林地中,冷風漸起,樹葉的綠色缺乏活力,仿佛它們此刻的沙沙作響,是一種迎接枯萎的告別儀式。

張龍泉在一塊扇形的大石頭上坐下,雙臂松弛地搭在大腿上,右手握著槍,槍口向著地面,身邊放著一個工具包。在他面前,王卓慈和王婧彤肩並肩,坐在一株壯碩古樹的樹蔭下,渾身酸痛,手掌中央磨出了不少血痕和水泡。過去三個多小時,她們一直被迫幫助張龍泉掩埋屍體,身心俱疲,現在就算有機會逃跑,恐怕也邁不動步子。她們坐得很近,但雙肩只是輕微接觸著,無法放松精神互相依靠。張龍泉的目光,以及這種生死未蔔的狀況,阻斷了她們之間的感情流露。

張龍泉突兀地說:

“仔細一看,你們倆是挺像的。”

無人回話。

張龍泉繼續說:

“不管怎麽說,我算是你們的救命恩人,不用這麽冷淡吧?”

王卓慈擠出一點說話的力氣:

“……你會放我們走嗎?”

“我說了,只要聽話,我就不會殺你們。”

言中之意很明顯了。他可能不會下殺手,但對她倆肯定還有其他索求。

“我的打算是天黑之前走出這林子,不然就得在山裏過夜了。王婧彤,把頭擡起來一點,不要那麽垂頭喪氣。我有話要問你。”

“什麽?”

“我叫張龍泉,以前也是你們的客戶。你真的不記得我了?”

在掩埋屍體的過程中,張龍泉不允許姐妹倆開口交流,所以直到現在,除了察覺到眼前的人應該就是那天夜裏的襲擊者之外,王婧彤對張龍泉確實一無所知。

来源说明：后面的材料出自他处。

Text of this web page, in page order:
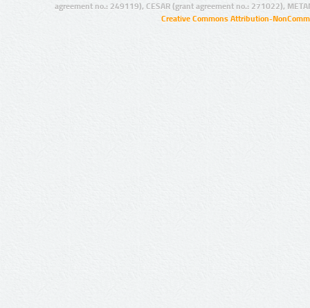
agreement no.: 249119), CESAR (grant agreement no.: 271022),
Creative Commons Attribution-
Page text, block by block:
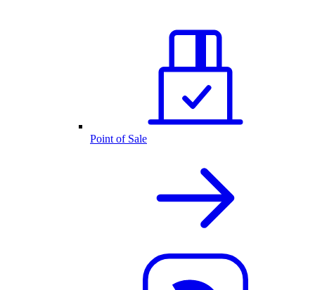
Point of Sale
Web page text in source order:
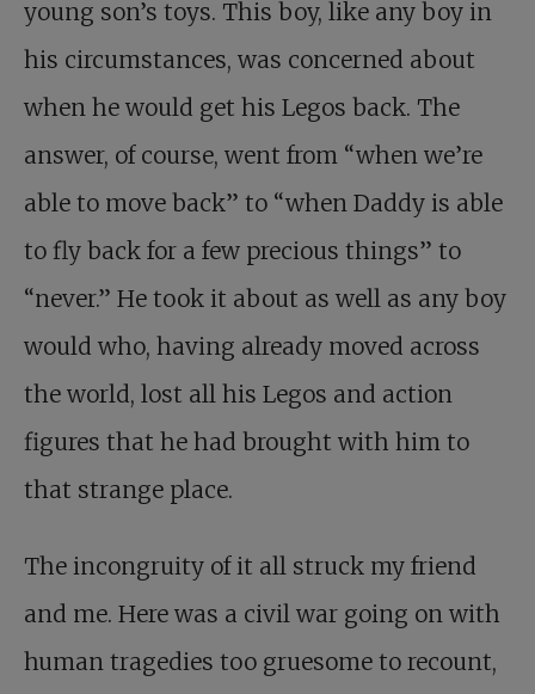
young son’s toys. This boy, like any boy in
his circumstances, was concerned about
when he would get his Legos back. The
answer, of course, went from “when we’re
able to move back” to “when Daddy is able
to fly back for a few precious things” to
“never.” He took it about as well as any boy
would who, having already moved across
the world, lost all his Legos and action
figures that he had brought with him to
that strange place.
The incongruity of it all struck my friend
and me. Here was a civil war going on with
human tragedies too gruesome to recount,
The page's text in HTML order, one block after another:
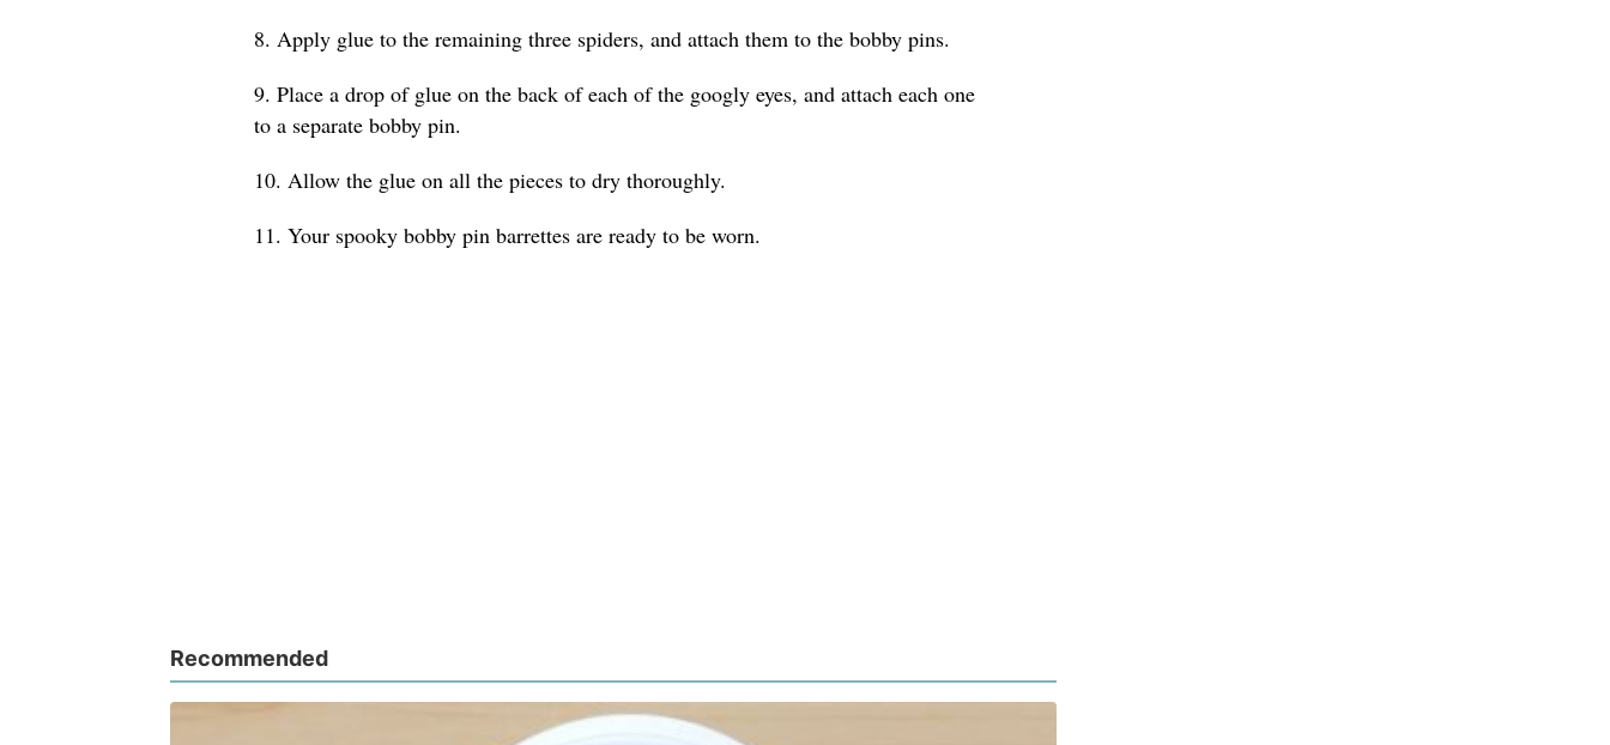
8. Apply glue to the remaining three spiders, and attach them to the bobby pins.
9. Place a drop of glue on the back of each of the googly eyes, and attach each one
to a separate bobby pin.
10. Allow the glue on all the pieces to dry thoroughly.
11. Your spooky bobby pin barrettes are ready to be worn.
Recommended

“我可能聽過你的名字,但我沒見過你,至少是不記得。只有……只有管事的人,才會知道那麽多。對我們這些——”

王婧彤考慮到妹妹就在身邊,突然不知該如何繼續。

“你說話不用這麽遮遮掩掩的。你還不知道你妹妹都做了些什麽吧?她很有兩下子,已經一個人把診所的事情查得一清二楚了。”

王婧彤轉向妹妹,用眼神尋求答案。

王卓慈本希望能在一種更私密的情況下,和姐姐共同面對現實,但現在別無選擇了。

“姐,媽媽把當年的事都告訴我了。你去了一家私底下做代孕的診所。開診所的人是梁醫生,還有,邱——當年我們都叫他邱伯伯。”

“是媽媽讓你來找我?”

王卓慈默默搖頭。

王婧彤深吸一口氣。她離家出走的時候,已下定決心,今生不再對生身父母抱有任何感情,但此刻仍然難免感受到並不劇烈,但深入骨髓的痛苦。

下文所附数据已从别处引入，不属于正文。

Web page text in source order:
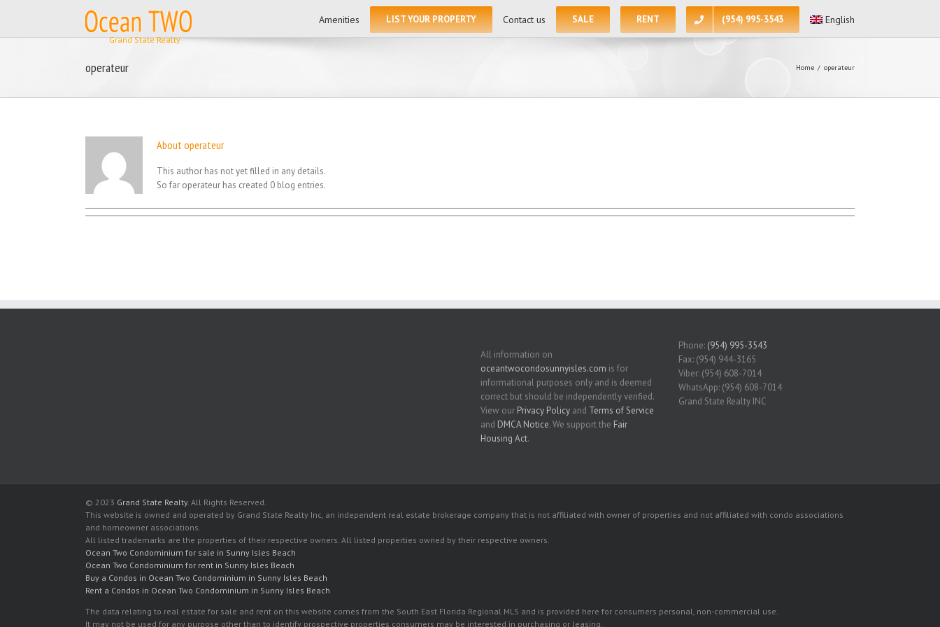
Amenities LIST YOUR PROPERTY Contact us SALE RENT (954) 995-3543 English
operateur Home / operateur
Aboutoperateur
This author has not yet filled in any details.
So far operateur has created 0 blog entries.
All information on
oceantwocondosunnyisles.com is for
informational purposes only and is deemed
correct but should be independently verified.
View our Privacy Policy and Terms of Service
and DMCA Notice. We support the Fair
Housing Act.
Phone: (954) 995-3543
Fax: (954) 944-3165
Viber: (954) 608-7014
WhatsApp: (954) 608-7014
Grand State Realty INC
© 2023 Grand State Realty. All Rights Reserved.
This website is owned and operated by Grand State Realty Inc, an independent real estate brokerage company that is not affiliated with owner of properties and not affiliated with condo associations
and homeowner associations.
All listed trademarks are the properties of their respective owners. All listed properties owned by their respective owners.
Ocean Two Condominium for sale in Sunny Isles Beach
Ocean Two Condominium for rent in Sunny Isles Beach
Buy a Condos in Ocean Two Condominium in Sunny Isles Beach
Rent a Condos in Ocean Two Condominium in Sunny Isles Beach
The data relating to real estate for sale and rent on this website comes from the South East Florida Regional MLS and is provided here for consumers personal, non-commercial use.
It may not be used for any purpose other than to identify prospective properties consumers may be interested in purchasing or leasing.
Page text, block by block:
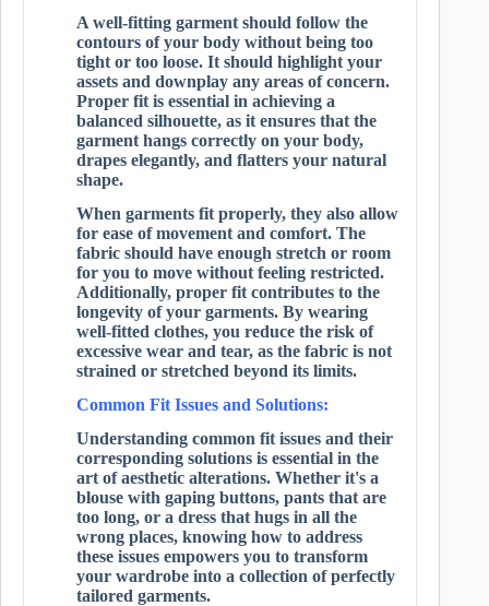
A well-fitting garment should follow the
contours of your body without being too
tight or too loose. It should highlight your
assets and downplay any areas of concern.
Proper fit is essential in achieving a
balanced silhouette, as it ensures that the
garment hangs correctly on your body,
drapes elegantly, and flatters your natural
shape.
When garments fit properly, they also allow
for ease of movement and comfort. The
fabric should have enough stretch or room
for you to move without feeling restricted.
Additionally, proper fit contributes to the
longevity of your garments. By wearing
well-fitted clothes, you reduce the risk of
excessive wear and tear, as the fabric is not
strained or stretched beyond its limits.
Common Fit Issues and Solutions:
Understanding common fit issues and their
corresponding solutions is essential in the
art of aesthetic alterations. Whether it's a
blouse with gaping buttons, pants that are
too long, or a dress that hugs in all the
wrong places, knowing how to address
these issues empowers you to transform
your wardrobe into a collection of perfectly
tailored garments.
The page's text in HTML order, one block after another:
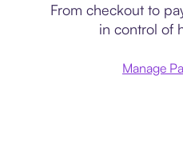
From checkout to
in control of
Manage
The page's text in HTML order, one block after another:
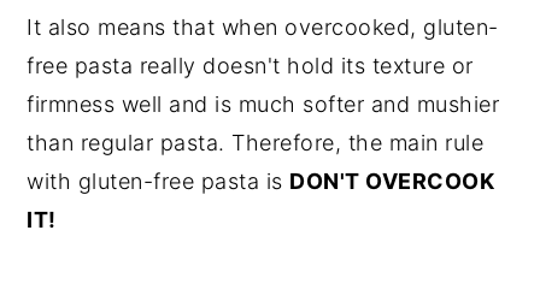
It also means that when overcooked, gluten-
free pasta really doesn't hold its texture or
firmness well and is much softer and mushier
than regular pasta. Therefore, the main rule
with gluten-free pasta is DON'T OVERCOOK
IT!
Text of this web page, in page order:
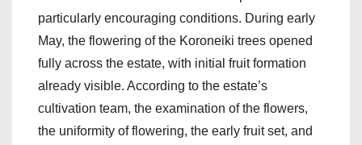
particularly encouraging conditions. During early
May, the flowering of the Koroneiki trees opened
fully across the estate, with initial fruit formation
already visible. According to the estate’s
cultivation team, the examination of the flowers,
the uniformity of flowering, the early fruit set, and

“診所裏最多的時候有十二個幫人生孩子的,我只是其中之一,梁奇和邱正不喜歡我們私下談論客戶,能不說就不說。”

“那你和何岸關系怎麽樣?是她替我生的孩子。”

王婧彤愕然,眼中不由得流露出關切的神色:

“何岸應該已經出獄了。你和她還有聯系?”

“姐,你不知道……?”

“怎麽了?”

張龍泉接話:

“何岸已經死了。還有,謝蘭也死了。”

王婧彤震驚不已,突然想猛地站起來,這不是一種對抗,而是不由自主地試圖逃離這個可怕的事實。

張龍泉舉起槍,對她說:“坐下。”

王卓慈心跳像停了一拍,趕緊握住姐姐的手腕。王婧彤站起一半的身體,又滑了下去;樹皮像倒刺一樣摩擦著她的背部皮膚,但她對這種並不強烈的疼痛似乎已經沒有反應了。

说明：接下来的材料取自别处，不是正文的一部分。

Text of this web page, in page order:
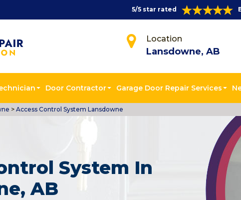
5/5 star rated
Location
Lansdowne, AB
Door Contractor Garage Door Repair Services
> Access Control System Lansdowne
System In
AB
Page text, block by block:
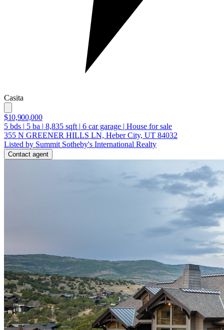
Casita
$10,900,000
5 bds | 5 ba | 8,835 sqft | 6 car garage | House for sale
355 N GREENER HILLS LN, Heber City, UT 84032
Listed by Summit Sotheby's International Realty
Contact agent
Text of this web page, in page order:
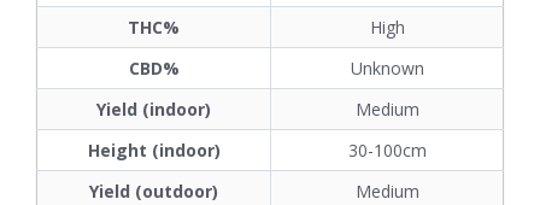
THC%
High
CBD%
Unknown
Yield (indoor)
Medium
Height (indoor)
30-100cm
Yield (outdoor)
Medium
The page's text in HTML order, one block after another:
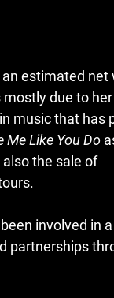
an estimated net
mostly due to her
music that has
Me Like You Do
also the sale of
involved in
partnerships
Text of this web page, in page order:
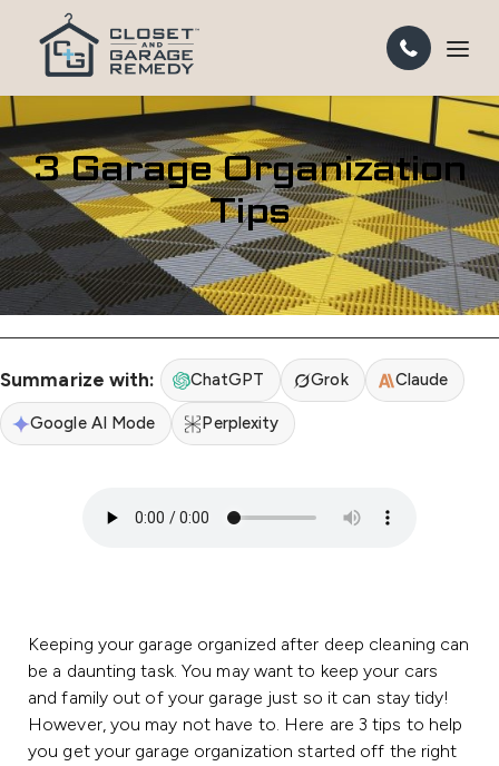
3 Garage Organization
Tips
Summarize with: ChatGPT Grok Claude
Google AI Mode Perplexity
Keeping your garage organized after deep cleaning can
be a daunting task. You may want to keep your cars
and family out of your garage just so it can stay tidy!
However, you may not have to. Here are 3 tips to help
you get your garage organization started off the right
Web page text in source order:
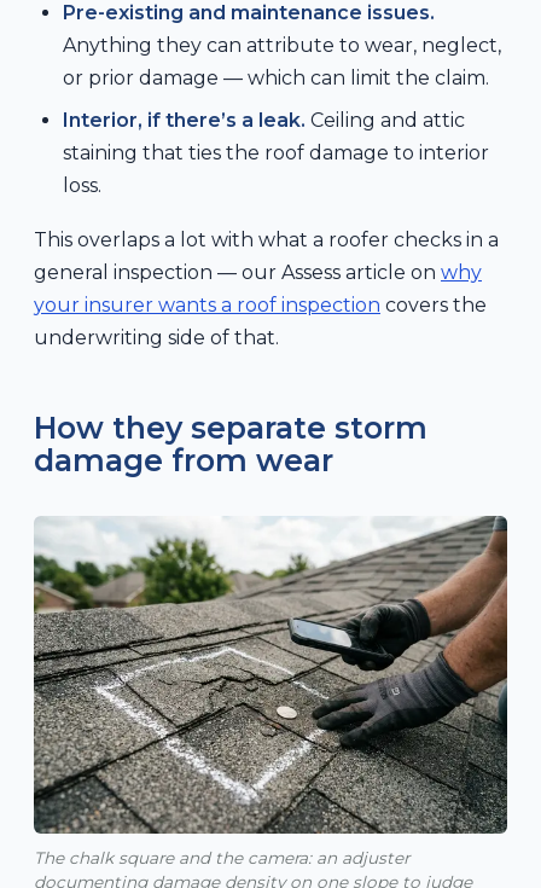
Pre-existing and maintenance issues.
Anything they can attribute to wear, neglect,
or prior damage — which can limit the claim.
Interior, if there’s a leak. Ceiling and attic
staining that ties the roof damage to interior
loss.
This overlaps a lot with what a roofer checks in a
general inspection — our Assess article on why
your insurer wants a roof inspection covers the
underwriting side of that.
How they separate storm
damage from wear
The chalk square and the camera: an adjuster
documenting damage density on one slope to judge

在和謝蘭失聯的這幾天裏,王卓慈已經多次考慮過謝蘭已經死去的可能性,如今從張龍泉嘴裏聽到實話,她已不那麽震驚。回想謝蘭曾經如何為何岸的死訊痛哭,王卓慈也有哭的沖動,但淚腺毫無反應。她想,也許因為剛剛經歷了一系列讓她感官過載的死亡場景,精神和身體出於自保,“關閉”了一些接收信息並且做出反應的功能,所有剩餘的精力,只能用於同一目的:保住我和姐姐的性命。

保住我和姐姐的性命,是否會隨著情況惡化,轉變成我或者姐姐的性命?王卓慈也察覺到了這個問題,但是,既然還沒有到做出如此選擇的那一刻,那不如就把這一部分精力也節省下來。

張龍泉把槍口降下來,繼續說:

“看你的反應,你和她們倆關系應該都不錯。何岸是我殺的,謝蘭是江立殺的。雖然是我們動的手,但歸根結底,是邱正讓我們動手的。我一開始不想殺何岸,畢竟我女兒是她肚子裏長大的。我和女兒生活在一起,面臨的最大的問題,就是缺少一個當媽媽的人,來和我一起好好帶大她。我本來想給何岸一個機會,真的。我願意和她一起養育女兒。但她沒有把握住這個機會。我在她眼裏看到的只有仇恨,還有做了幾年牢的不甘心,她心裏怨氣沖天,有這樣一個瘋女人在身邊,就像定時炸彈一樣,對我和女兒都沒好處,所以我最後接受邱正的建議,動了手。說實話,如果我不下手,何岸遲早會對我下手。你們信不信無所謂,事實就是這樣。”

王婧彤擡起眼睛,看著張龍泉。剛聽到何岸死訊的一瞬間,她眼中似乎完全失去了光采,但現在逐漸傳達出一種由堅毅構成底色的悲憤。

“何岸確實不該坐牢。至少……她不該一個人坐牢。”

王婧彤沈默片刻,轉過頭,註視王卓慈,就好像持槍的男人並不存在,只有妹妹是她唯一的聽眾。姐妹倆的手握在一起。

“何岸,是我在裏面最好的朋友。我和她是共犯。我們商量好了,把梁奇引出來,然後動手。”

王卓慈顫抖著說:

“你們倆……為什麽?”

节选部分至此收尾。